Chinese state media claim that Uighur fundamentalists from the East Turkestan secessionist faction managed to travel to Turkey and join the Syrian rebellion, where they were given training and sent back to China to carry out attacks. The Global Times reported that some members of the East Turkestan faction had moved from Turkey into Syria. Authorities had arrested a 23-year-old youth, named Maimaiti Aili, belonging to the East Turkestan Islamic Movement (ETIM) who had taken part in the Syrian war. Though the overseas Uighurs denounced the Chinese claim as misperception, the Chinese regime might be focusing on larger goals through the internationalization of Uighur violence. China makes comparisons between Xinjiang and Chechen separatism and also accuses Syrian rebels and US for prompting violence by using the extremist factions among Uighurs.

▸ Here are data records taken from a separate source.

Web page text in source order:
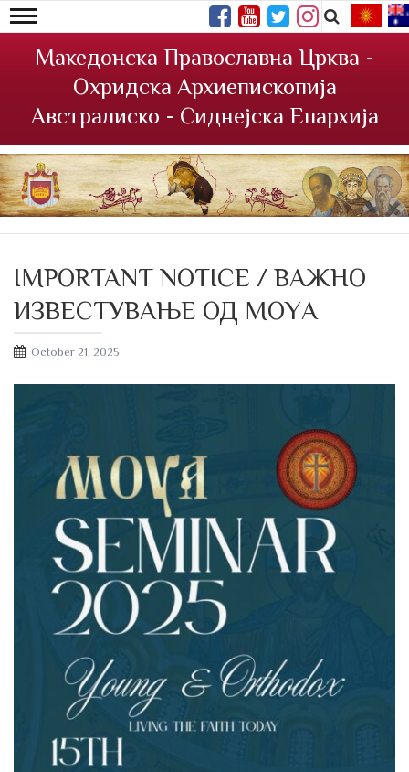
Македонска Православна Црква -
Охридска Архиепископија
Австралиско - Сиднејска Епархија
IMPORTANT NOTICE / ВАЖНО
ИЗВЕСТУВАЊЕ ОД МОYА
Posted
October 21, 2025
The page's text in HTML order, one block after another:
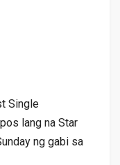
Single
lang na Star
ng gabi sa
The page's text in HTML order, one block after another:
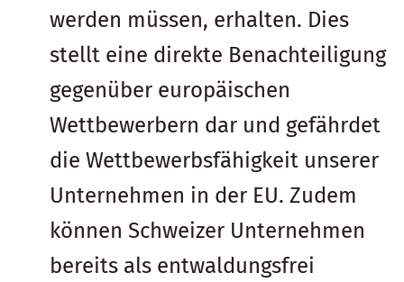
werden müssen, erhalten. Dies
stellt eine direkte Benachteiligung
gegenüber europäischen
Wettbewerbern dar und gefährdet
die Wettbewerbsfähigkeit unserer
Unternehmen in der EU. Zudem
können Schweizer Unternehmen
bereits als entwaldungsfrei
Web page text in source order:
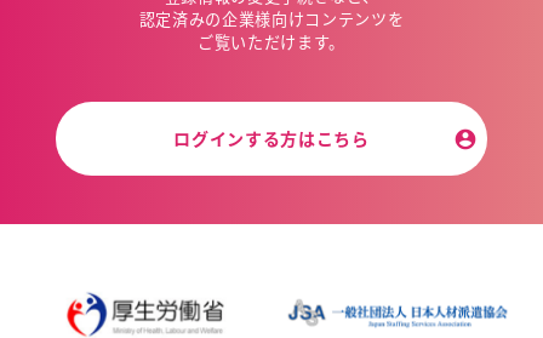
認定済みの企業様向けコンテンツを
ご覧いただけます。
ログインする方はこちら
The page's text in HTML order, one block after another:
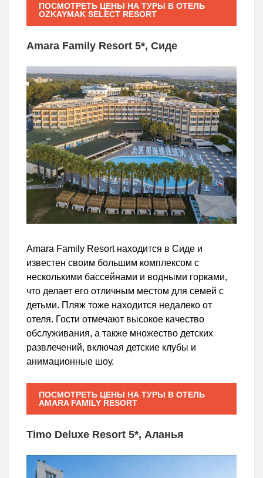
ПОСМОТРЕТЬ ЦЕНЫ НА ТУРЫ В ОТЕЛЬ
OZKAYMAK SELECT RESORT
Amara Family Resort 5*, Сиде
Amara Family Resort находится в Сиде и
известен своим большим комплексом с
несколькими бассейнами и водными горками,
что делает его отличным местом для семей с
детьми. Пляж тоже находится недалеко от
отеля. Гости отмечают высокое качество
обслуживания, а также множество детских
развлечений, включая детские клубы и
анимационные шоу.
ПОСМОТРЕТЬ ЦЕНЫ НА ТУРЫ В ОТЕЛЬ
AMARA FAMILY RESORT
Timo Deluxe Resort 5*, Аланья
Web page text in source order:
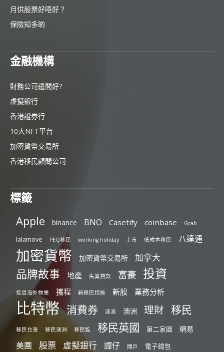
月供股票好唔好？
保險知多啲
金融機構
財務公司邊間好?
虛擬銀行
香港證券行
10大NFT平台
加密貨幣交易所
香港移民顧問公司
標籤
Apple binance BNO Casetify coinbase Grab
lalamove PEQ移民 working holiday 上市 低成本移民 八達通
加密貨幣 加密貨幣交易所 加拿大
品牌故事 地產 失業貸款 富豪 投資
投資海外物業 攜程 新移民措施 新股 業務分析
比特幣 消費券 滴滴 澳洲 理財 移民
移民台灣 移民澳洲 移民監 移民英國 第二家園 網易
美團 股票 虛擬銀行 譚仔 開戶 電子錢包
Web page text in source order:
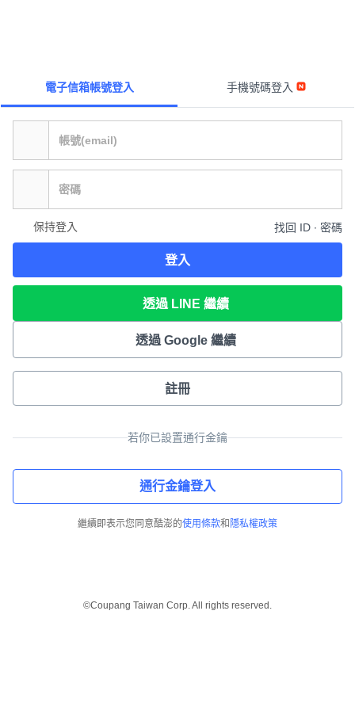
電子信箱帳號登入 手機號碼登入
保持登入 找回 ID ∙ 密碼
登入
透過 LINE 繼續
透過 Google 繼續
註冊
若你已設置通行金鑰
通行金鑰登入
繼續即表示您同意酷澎的使用條款和 隱私權政策
©Coupang Taiwan Corp. All rights reserved.
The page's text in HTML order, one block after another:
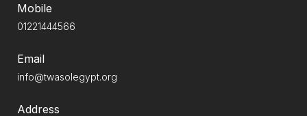
Mobile
01221444566
Email
info@twasolegypt.org
Address
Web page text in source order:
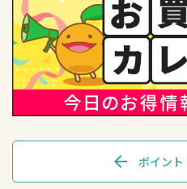
arrow_back ポイント
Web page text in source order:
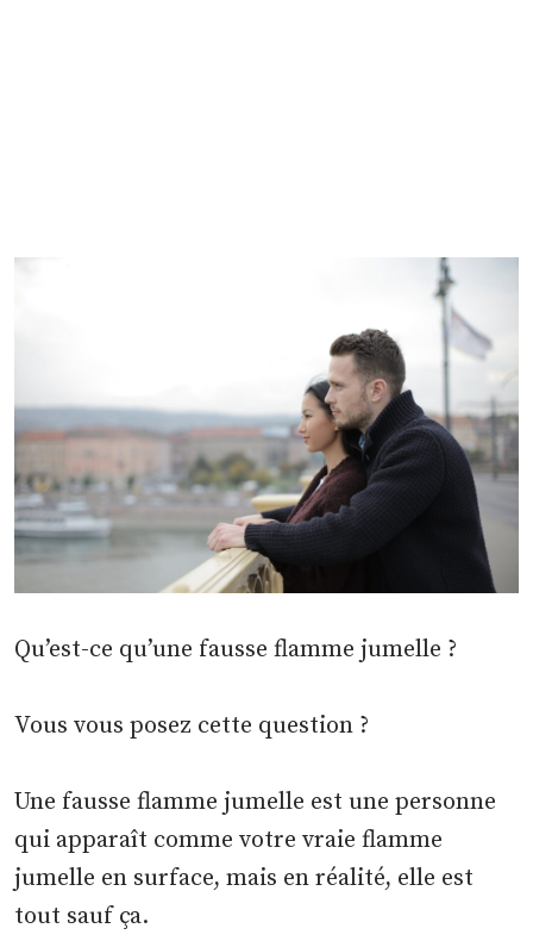
Qu’est-ce qu’une fausse flamme jumelle ?
Vous vous posez cette question ?
Une fausse flamme jumelle est une personne
qui apparaît comme votre vraie flamme
jumelle en surface, mais en réalité, elle est
tout sauf ça.
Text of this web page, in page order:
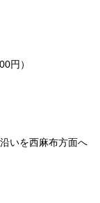
円）
いを西麻布方面へ
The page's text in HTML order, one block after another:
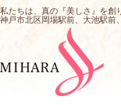
私たちは、真の『美しさ』を創
神戸市北区岡場駅前、大池駅前
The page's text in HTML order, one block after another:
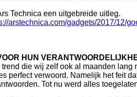
Technica een uitgebreide uitleg.
arstechnica.com/gadgets/2017/12/
HUN
trend die wij zelf ook al maanden
perfect verwoord. Namelijk het feit
Tot nu werd alles

China’s attempt to accuse the Syrian rebels for Lukqun violence can be understood as PRC’s deliberate endeavour to address a larger question of instability created in the Middle East due to the Arab Spring. China’s stand on Syria thus supplements Russian President Vladimir Putin’s argument that US sponsored democracy has left most of the Islamic societies unstable and strengthened religious fundamentalism. China’s concern on the increasing instability in the Arab region is not new. China has underscored the regional instability caused by the “progressive forces” in these nations since the beginning of the Arab Spring.
First and foremost, China was taken by surprise about when the Arab Spring caused an unprecedented level of regional instability. Second, the massive scale of anti government protests in Syria, Bahrain, Yemen, Jordan and Egypt could galvanize and politically mobilize discontented Chinese societal groups. However, by accusing Syrian rebels of violence in Xinjiang, China has once again reiterated its permanent stance on opposition to foreign military intervention and foreign sponsored democracy. People’s Daily declared that military coup in Egypt is evidence to the argument that western style democracy is a failure in non western societies that are culturally different.

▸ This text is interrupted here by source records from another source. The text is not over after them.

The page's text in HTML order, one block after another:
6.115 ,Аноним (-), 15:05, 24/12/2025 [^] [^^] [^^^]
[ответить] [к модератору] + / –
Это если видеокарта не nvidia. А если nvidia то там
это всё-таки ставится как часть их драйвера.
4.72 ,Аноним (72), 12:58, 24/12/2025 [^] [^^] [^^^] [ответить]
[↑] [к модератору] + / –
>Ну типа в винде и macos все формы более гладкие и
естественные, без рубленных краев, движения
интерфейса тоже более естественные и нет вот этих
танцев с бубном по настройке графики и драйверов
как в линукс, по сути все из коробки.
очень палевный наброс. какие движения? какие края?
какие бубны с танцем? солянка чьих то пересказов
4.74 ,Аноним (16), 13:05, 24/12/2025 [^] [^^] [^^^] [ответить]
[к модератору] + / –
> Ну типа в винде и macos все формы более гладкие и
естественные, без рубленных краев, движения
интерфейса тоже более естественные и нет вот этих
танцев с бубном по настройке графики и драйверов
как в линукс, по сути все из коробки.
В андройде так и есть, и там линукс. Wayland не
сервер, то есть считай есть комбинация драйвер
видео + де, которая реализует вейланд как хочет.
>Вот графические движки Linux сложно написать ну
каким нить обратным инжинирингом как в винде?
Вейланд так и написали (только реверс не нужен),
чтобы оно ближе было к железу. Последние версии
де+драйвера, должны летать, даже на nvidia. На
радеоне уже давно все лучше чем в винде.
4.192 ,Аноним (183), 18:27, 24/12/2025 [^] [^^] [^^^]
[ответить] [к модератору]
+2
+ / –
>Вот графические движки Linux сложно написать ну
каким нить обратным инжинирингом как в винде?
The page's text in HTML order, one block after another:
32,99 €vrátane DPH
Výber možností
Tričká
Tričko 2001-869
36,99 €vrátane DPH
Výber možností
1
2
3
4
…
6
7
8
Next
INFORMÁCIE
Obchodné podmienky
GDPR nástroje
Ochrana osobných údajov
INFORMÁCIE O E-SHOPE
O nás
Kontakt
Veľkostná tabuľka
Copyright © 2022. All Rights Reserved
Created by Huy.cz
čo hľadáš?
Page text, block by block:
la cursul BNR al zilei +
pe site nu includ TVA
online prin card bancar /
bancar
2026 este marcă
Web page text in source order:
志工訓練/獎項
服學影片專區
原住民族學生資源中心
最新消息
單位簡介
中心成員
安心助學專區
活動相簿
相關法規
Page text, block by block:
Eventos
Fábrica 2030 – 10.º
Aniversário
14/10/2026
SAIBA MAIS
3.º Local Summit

China’s articultation linking of Syrian Xinjiang and the Egyptian military coup convey a message to both its domestic and global audience. China sends out a strong message to the dissident forces in Xinjiang that the anti government sentiments propagated within China with the assistance of outsiders can only lead to chaos and instability. China has also confronted the US led western forces for creating a conducive environment for such extremist groups to flourish in the Arab region in the name of democratization.
Change in Chinese policy towards the volatile Arab region is expected in the coming days. China may come closer to Russia in expressing their mutual concerns about regional instability in the Arab region and may possibly take a pro active role. The Chinese regime is prepared to play down economic interests when it comes to its engagement with the Arab world.

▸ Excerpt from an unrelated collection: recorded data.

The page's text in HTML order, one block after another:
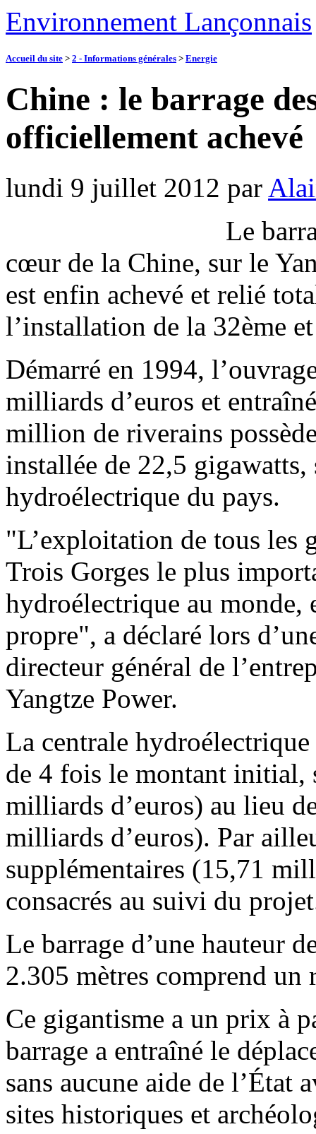
Environnement Lançonnais
Accueil du site > 2 - Informations générales > Energie
Chine : le barrage
officiellement achevé
lundi 9 juillet 2012 par
Le
cœur de la Chine, sur le
est enfin achevé et relié
l’installation de la 32ème
Démarré en 1994,
milliards d’euros et
million de riverains
installée de 22,5
hydroélectrique du pays.
"L’exploitation de tous les
Trois Gorges le plus
hydroélectrique au monde,
propre", a déclaré lors
directeur général de
Yangtze Power.
La centrale
de 4 fois le montant
milliards d’euros) au lieu
milliards d’euros). Par
supplémentaires (15,71
consacrés au suivi du
Le barrage d’une hauteur
2.305 mètres comprend un
Ce gigantisme a un prix à
barrage a entraîné le
sans aucune aide de l’État
sites historiques et
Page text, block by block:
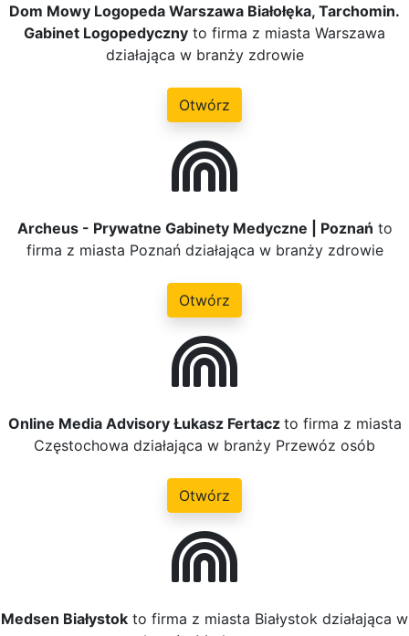
Dom Mowy Logopeda Warszawa Białołęka, Tarchomin.
Gabinet Logopedyczny to firma z miasta Warszawa
działająca w branży zdrowie
Otwórz
Archeus - Prywatne Gabinety Medyczne | Poznań to
firma z miasta Poznań działająca w branży zdrowie
Otwórz
Online Media Advisory Łukasz Fertacz to firma z miasta
Częstochowa działająca w branży Przewóz osób
Otwórz
Medsen Białystok to firma z miasta Białystok działająca w
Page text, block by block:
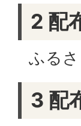
2 配
ふる
3 配
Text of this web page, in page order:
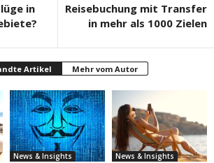
in
Reisebuchung mit Transfer
in mehr als 1000 Zielen
Artikel Mehr vom Autor
News & Insights News & Insights
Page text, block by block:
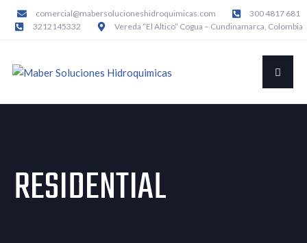
comercial@mabersolucioneshidroquimicas.com
300 4817 681
3212145332
Vereda “El Altico” Cogua – Cundinamarca, Colombia
RESIDENTIAL

Being an authoritarian state itself, PRC neither has any obligation to propagate democracy or back democratization of Syria or Egypt. Besides, China would continue to argue that sovereignty and territorial integrity of the countries should be respected. Hence China’s prolonged support to Syrian government is apparent. However, the current attempt to use the violence in Xinjiang as a reason to denounce the rebels of Syria enables China to put forth its Arab strategy. Chinese state would continue to condemn any attempt to generate political instability in the Arab region. China would also adopt a pro active role in resolving the crisis in the Arab region by projecting itself as one of the victims of Arab political instability. Thus Xinjiang violence may accelerate China’s political and diplomatic roles in the Arab world.